### Your objective
Give back the exact lines of the material below from the one containing "medicine and it is worth taking time" through the one containing "Failing to stop for", and no pictures.

### Records shown

---+---

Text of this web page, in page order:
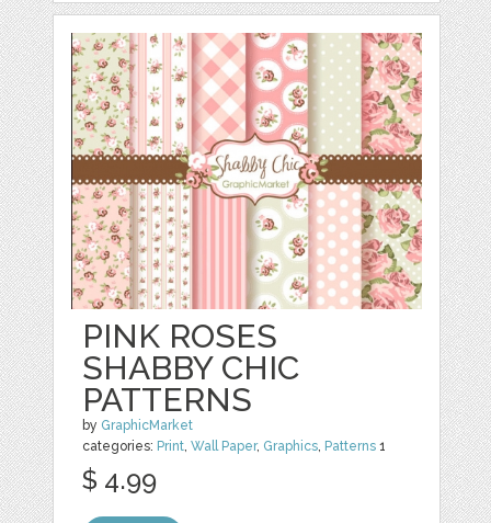
PINK ROSES
SHABBY CHIC
PATTERNS
by GraphicMarket
categories: Print ,Wall Paper, Graphics Patterns 1
$ 4.99
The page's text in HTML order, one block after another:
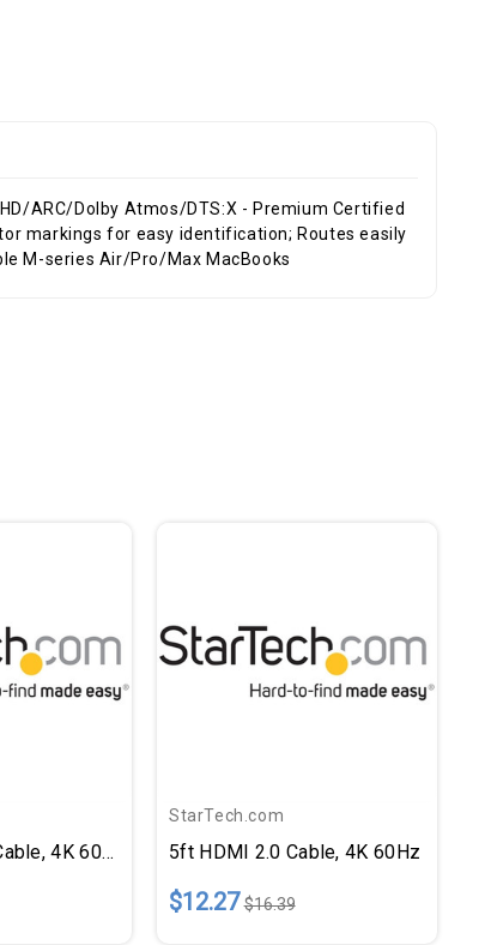
ARC/Dolby Atmos/DTS:X - Premium Certified
markings for easy identification; Routes easily
M-series Air/Pro/Max MacBooks
4K 60Hz
StarTech.com
5ft HDMI 2.0 Cable, 4K 60Hz
$12.27 $16.39
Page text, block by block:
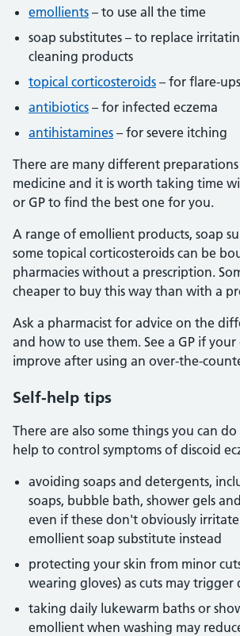
emollients – to use all the time
soap substitutes – to replace
cleaning products
topical corticosteroids – for flare-ups
antibiotics – for infected eczema
antihistamines – for severe itching
There are many different
medicine and it is worth taking time
or GP to find the best one for you.
A range of emollient products, soap
some topical corticosteroids can be
pharmacies without a prescription.
cheaper to buy this way than with a
Ask a pharmacist for advice on the
and how to use them. See a GP if
improve after using an over-the-
Self-help tips
There are also some things you can
help to control symptoms of discoid
avoiding soaps and detergents,
soaps, bubble bath, shower gels
even if these don't obviously
emollient soap substitute instead
protecting your skin from minor
wearing gloves) as cuts may trigger
taking daily lukewarm baths or
emollient when washing may
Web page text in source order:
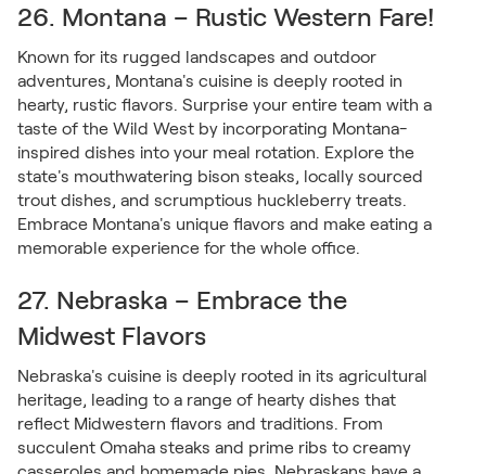
26. Montana – Rustic Western Fare!
Known for its rugged landscapes and outdoor
adventures, Montana's cuisine is deeply rooted in
hearty, rustic flavors. Surprise your entire team with a
taste of the Wild West by incorporating Montana-
inspired dishes into your meal rotation. Explore the
state's mouthwatering bison steaks, locally sourced
trout dishes, and scrumptious huckleberry treats.
Embrace Montana's unique flavors and make eating a
memorable experience for the whole office.
27. Nebraska – Embrace the
Midwest Flavors
Nebraska's cuisine is deeply rooted in its agricultural
heritage, leading to a range of hearty dishes that
reflect Midwestern flavors and traditions. From
succulent Omaha steaks and prime ribs to creamy
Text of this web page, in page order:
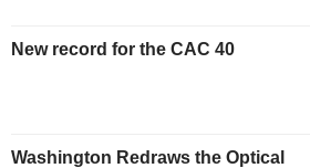
New record for the CAC 40
Washington Redraws the Optical
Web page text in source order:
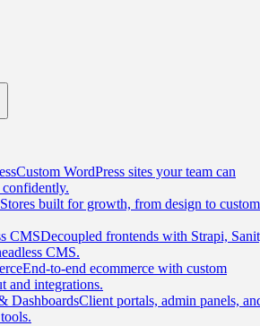
Custom WordPress sites your team can
confidently.
Stores built for growth, from design to custom
CMSDecoupled frontends with Strapi,
CMS.
End-to-end ecommerce with custom
and integrations.
DashboardsClient portals, admin panels,
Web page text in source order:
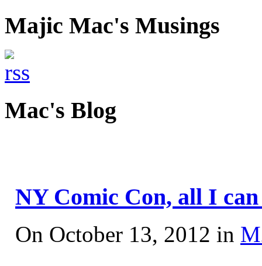
Majic Mac's Musings
Mac's Blog
NY Comic Con, all I
On October 13, 2012 in
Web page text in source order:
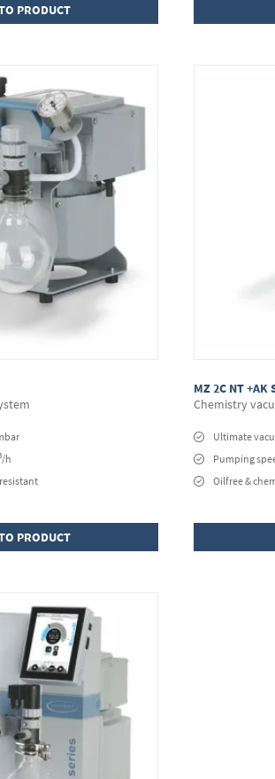
PRODUCT
/h
PRODUCT
MZ 2C NT +AK
Chemistry
Ultimate
Pumping
Oilfree &
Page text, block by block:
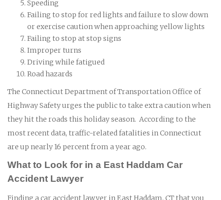
Speeding
Failing to stop for red lights and failure to slow down
or exercise caution when approaching yellow lights
Failing to stop at stop signs
Improper turns
Driving while fatigued
Road hazards
The Connecticut Department of Transportation Office of
Highway Safety urges the public to take extra caution when
they hit the roads this holiday season. According to the
most recent data, traffic-related fatalities in Connecticut
are up nearly 16 percent from a year ago.
What to Look for in a East Haddam Car
Accident Lawyer
Finding a car accident lawyer in East Haddam, CT that you
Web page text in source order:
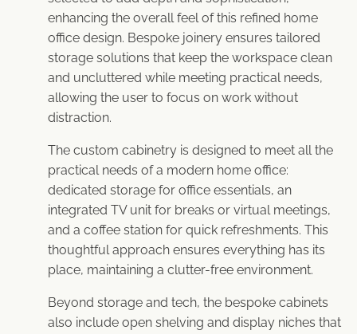
enhancing the overall feel of this refined home
office design. Bespoke joinery ensures tailored
storage solutions that keep the workspace clean
and uncluttered while meeting practical needs,
allowing the user to focus on work without
distraction.
The custom cabinetry is designed to meet all the
practical needs of a modern home office:
dedicated storage for office essentials, an
integrated TV unit for breaks or virtual meetings,
and a coffee station for quick refreshments. This
thoughtful approach ensures everything has its
place, maintaining a clutter-free environment.
Beyond storage and tech, the bespoke cabinets
also include open shelving and display niches that
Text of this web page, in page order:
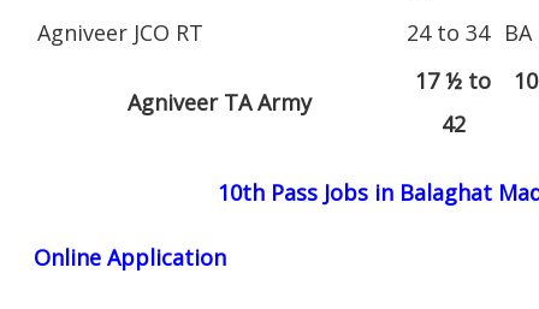
Agniveer JCO RT 24 to 34 BA
Agniveer TA Army
17 ½ to
42
10th Pass Jobs in Balaghat
Online Application
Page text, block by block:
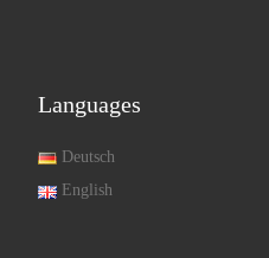
Languages
Deutsch
English
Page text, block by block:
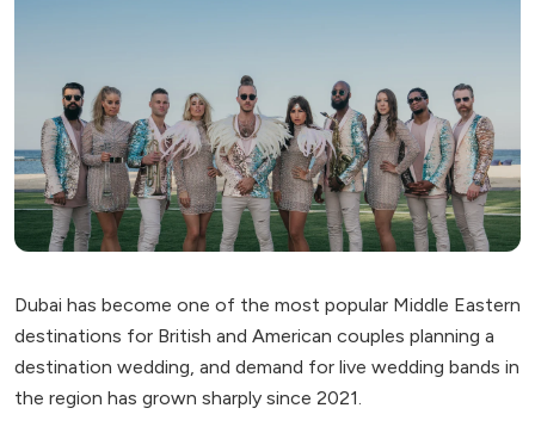
Dubai has become one of the most popular Middle Eastern
destinations for British and American couples planning a
destination wedding, and demand for live wedding bands in
the region has grown sharply since 2021.
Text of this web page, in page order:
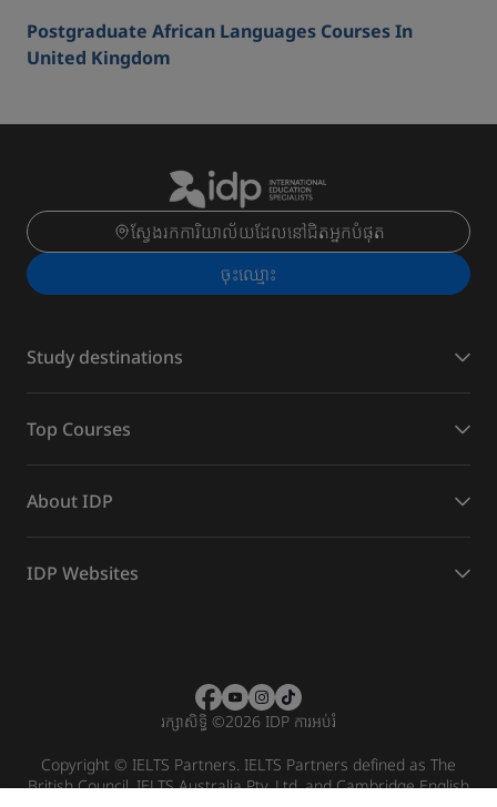
Postgraduate African Languages Courses In
United Kingdom
ស្វែងរកការិយាល័យដែលនៅជិតអ្នកបំផុត
ចុះ​ឈ្មោះ
Study destinations
Top Courses
About IDP
IDP Websites
រក្សាសិទ្ធិ ©2026 IDP ការអប់រំ
Copyright © IELTS Partners. IELTS Partners defined as The
British Council, IELTS Australia Pty. Ltd. and Cambridge English
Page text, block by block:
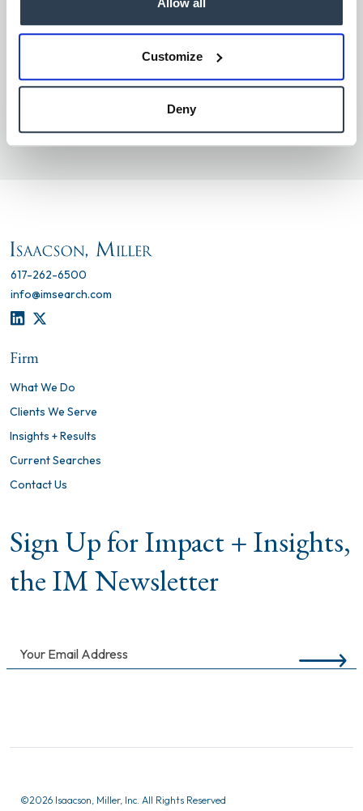
Allow all
Customize
Deny
Learn how to identify and protect yourself from
isaacsonmillersecurity@imsearch.com
617-262-6500
info@imsearch.com
LINKEDIN
Firm
What We Do
Clients We Serve
Insights + Results
Current Searches
Contact Us
Sign Up for Impact + Insights,
the IM Newsletter
©2026 Isaacson, Miller, Inc. All Rights Reserved
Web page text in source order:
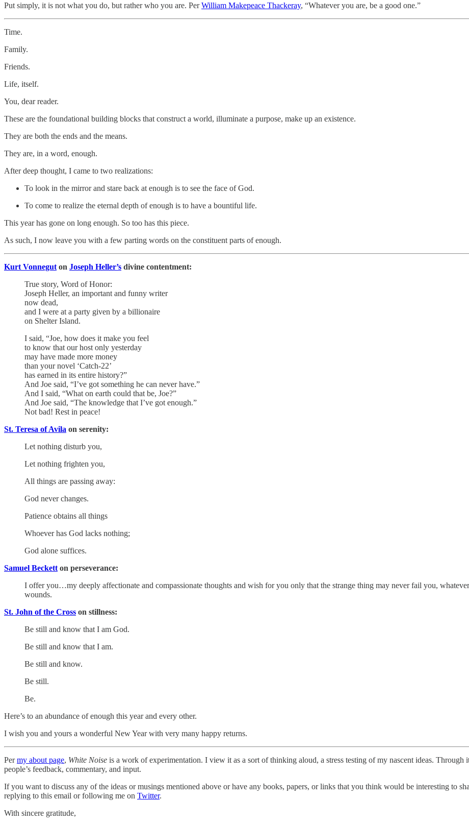
Put simply, it is not what you do, but rather who you are. PerWilliam Makepeace Thackeray, “Whatever you are, be a good one.”
Time.
Family.
Friends.
Life, itself.
You, dear reader.
These are the foundational building blocks that construct a world, illuminate a purpose, make up an existence.
They are both the ends and the means.
They are, in a word, enough.
After deep thought, I came to two realizations:
To look in the mirror and stare back at enough is to see the face of God.
To come to realize the eternal depth of enough is to have a bountiful life.
This year has gone on long enough. So too has this piece.
As such, I now leave you with a few parting words on the constituent parts of enough.
Kurt Vonnegut on Joseph Heller’s divine contentment:
True story, Word of Honor:
Joseph Heller, an important and funny writer
now dead,
and I were at a party given by a billionaire
on Shelter Island.
I said, “Joe, how does it make you feel
to know that our host only yesterday
may have made more money
than your novel ‘Catch-22’
has earned in its entire history?”
And Joe said, “I’ve got something he can never have.”
And I said, “What on earth could that be, Joe?”
And Joe said, “The knowledge that I’ve got enough.”
Not bad! Rest in peace!
St. Teresa of Avila on serenity:
Let nothing disturb you,
Let nothing frighten you,
All things are passing away:
God never changes.
Patience obtains all things
Whoever has God lacks nothing;
God alone suffices.
Samuel Beckett on perseverance:
I offer you…my deeply affectionate and compassionate thoughts and wish for you only that the strange thing may never fail you,
wounds.
St. John of the Cross on stillness:
Be still and know that I am God.
Be still and know that I am.
Be still and know.
Be still.
Be.
Here’s to an abundance of enough this year and every other.
I wish you and yours a wonderful New Year with very many happy returns.
Permy about page, White Noise is a work of experimentation. I view it as a sort of thinking aloud, a stress testing of my nascent ideas.
people’s feedback, commentary, and input.
If you want to discuss any of the ideas or musings mentioned above or have any books, papers, or links that you think would be interesting to
replying to this email or following me on Twitter.
With sincere gratitude,

---+---

### Finished exercise
medicine and it is worth taking time
or GP to find the best one for you.
A range of emollient products, soap
some topical corticosteroids can be
pharmacies without a prescription.
cheaper to buy this way than with a
Ask a pharmacist for advice on the
and how to use them. See a GP if
improve after using an over-the-
Self-help tips
There are also some things you can
help to control symptoms of discoid
avoiding soaps and detergents,
soaps, bubble bath, shower gels
even if these don't obviously
emollient soap substitute instead
protecting your skin from minor
wearing gloves) as cuts may trigger
taking daily lukewarm baths or
emollient when washing may
Web page text in source order:
26. Montana – Rustic Western Fare!
Known for its rugged landscapes and outdoor
adventures, Montana's cuisine is deeply rooted in
hearty, rustic flavors. Surprise your entire team with a
taste of the Wild West by incorporating Montana-
inspired dishes into your meal rotation. Explore the
state's mouthwatering bison steaks, locally sourced
trout dishes, and scrumptious huckleberry treats.
Embrace Montana's unique flavors and make eating a
memorable experience for the whole office.
27. Nebraska – Embrace the
Midwest Flavors
Nebraska's cuisine is deeply rooted in its agricultural
heritage, leading to a range of hearty dishes that
reflect Midwestern flavors and traditions. From
succulent Omaha steaks and prime ribs to creamy
Text of this web page, in page order:
New record for the CAC 40
Washington Redraws the Optical
Web page text in source order:
Custom WordPress sites your team can
confidently.
Stores built for growth, from design to custom
CMSDecoupled frontends with Strapi,
CMS.
End-to-end ecommerce with custom
and integrations.
DashboardsClient portals, admin panels,
Web page text in source order:
Majic Mac's Musings
Mac's Blog
NY Comic Con, all I
On October 13, 2012 in
Web page text in source order:
PRODUCT
/h
PRODUCT
MZ 2C NT +AK
Chemistry
Ultimate
Pumping
Oilfree &
Page text, block by block:
Speeding
Failing to stop for red lights and failure to slow down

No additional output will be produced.